Thanks for answers, for #2 it’s a pity that it was dropped. I think if community is to really benefit from having a spec then all things typically used should be there. And since this “extension” happens to appear in basic example in “overview” presentation it simply means it’s something commonly used. The conclusion is that even ‘hello world’ example would be bound to implementation ;-)

The same touches cm and ext namespaces for blueprint.

 

Best regards,

Lukasz


From: Valentin Mahrwald [mailto:[hidden email]]
Sent: Monday, May 17, 2010 9:51 PM
To: [hidden email]
Subject: Re: questions to Overview.ppt

 

Hi Lukasz, 

 

comments below :)

 

Valentin

 

On 17 May 2010, at 13:36, Lichota, Lukasz wrote:



 

1. Slide #6 - Simplifies unit test outside either Java EE or OSGi r/t.
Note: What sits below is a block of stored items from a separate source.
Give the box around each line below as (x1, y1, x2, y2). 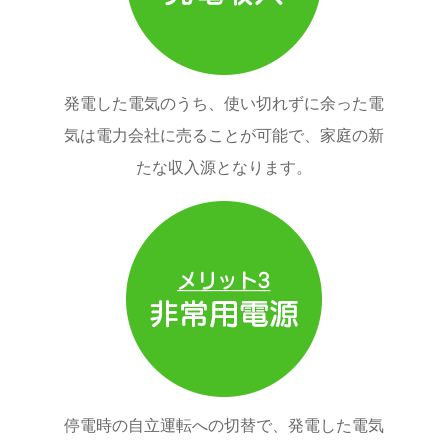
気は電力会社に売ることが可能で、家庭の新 (63, 127, 384, 145)
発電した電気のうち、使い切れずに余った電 (63, 95, 384, 113)
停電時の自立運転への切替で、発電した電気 (63, 417, 384, 435)
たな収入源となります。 (135, 159, 312, 177)
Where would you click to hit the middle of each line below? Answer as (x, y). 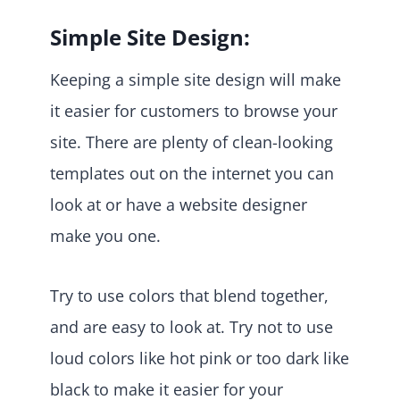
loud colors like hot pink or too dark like (200, 358)
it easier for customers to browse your (194, 110)
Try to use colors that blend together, (189, 295)
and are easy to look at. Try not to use (192, 326)
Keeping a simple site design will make (196, 79)
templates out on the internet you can (192, 173)
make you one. (108, 235)
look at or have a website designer (179, 204)
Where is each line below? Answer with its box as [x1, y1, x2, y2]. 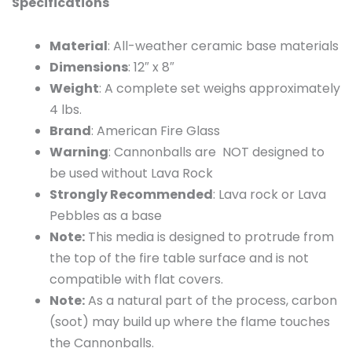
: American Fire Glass [91, 122, 220, 141]
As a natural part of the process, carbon [85, 291, 337, 310]
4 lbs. [49, 101, 82, 119]
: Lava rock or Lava [213, 185, 326, 204]
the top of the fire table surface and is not [49, 249, 309, 268]
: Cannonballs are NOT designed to [108, 143, 324, 162]
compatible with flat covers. [49, 270, 223, 289]
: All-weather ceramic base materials [108, 37, 339, 56]
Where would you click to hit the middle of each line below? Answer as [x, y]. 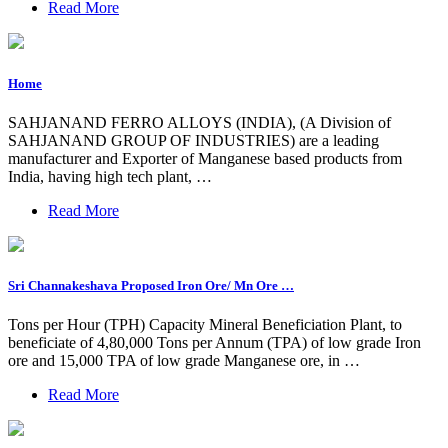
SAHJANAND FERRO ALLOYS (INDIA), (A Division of [199, 122]
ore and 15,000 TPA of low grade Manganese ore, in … [184, 361]
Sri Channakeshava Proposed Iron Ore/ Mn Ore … [151, 285]
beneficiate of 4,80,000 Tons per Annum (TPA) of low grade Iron [214, 343]
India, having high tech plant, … [110, 176]
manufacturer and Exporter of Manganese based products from [205, 158]
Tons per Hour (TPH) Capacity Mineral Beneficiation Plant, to [205, 325]
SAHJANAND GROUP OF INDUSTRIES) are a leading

How can blueprint context can be unit tested outside OSGi? Any example?

 

Might have misunderstood your question, so apologies if I am trying to answer a different question.

 

I think here the point is that dependency injection as an architecture, if correctly employed, should make code more testable by fostering very loose, interface driven coupling.

 

In OSGi particular terms one benefit for example would be testing components that interact with the OSGi service registry. Using only the OSGi APIs code like the following (abridged, not bad practice!) would be non-trivial and rather annoying to unit test.

 

class MyActivator {

            ...

 

            public void start(BundleContext ctx) {

                        ServiceReference ref = ctx.getServiceReference(GreetingService.class.getName());

                        GreetingService service = (GreetingService) ctx.getService(ref);

                        service.greet();

            }

}

 

One would have to mock up BundleContext, the getServiceReference and getService method calls.

 

Whereas the equivalent(ish) code with blueprint should be significantly easier to unit test since all the code for actually getting hold of an OSGi service is handled by the container. (Similar benefits would be derived from using declarative services) In general since the integration is metadata driven and not encoded in code, the unit testing code does not have to handle it at all.

 

class Greeter {

            private GreetingService service;

            public void setGreeter(GreetingService service) { this.service = service; }

 

            public void start() {

                        service.greet();

            }

}

 

<blueprint>

            <bean class="MyBean" init-method="start">

                        <property name="greeter">

                                    <reference interface="GreetingService" />

                        </property>

            </bean>

</blueprint>

 

Of course there are still pain points of unit testing code that is injected with Bundle, BundleContext or BlueprintContainer objects. But even then blueprint offers benefits in that the BundleContext does not have to be carefully passed from the Activator through layers of objects to wherever it is needed.

 



 

2. Slide #8 For integration of blueprint with jta/jpa aries specific namespaces are used.

 

Are there plans to include it in specification? Why doesn’t the spec address integration with blueprint? (which is also covered by the spec).

 

As far as I understand blueprint extension namespace were originally part of the blueprint spec but were dropped fairly late in the day due to technical issues. 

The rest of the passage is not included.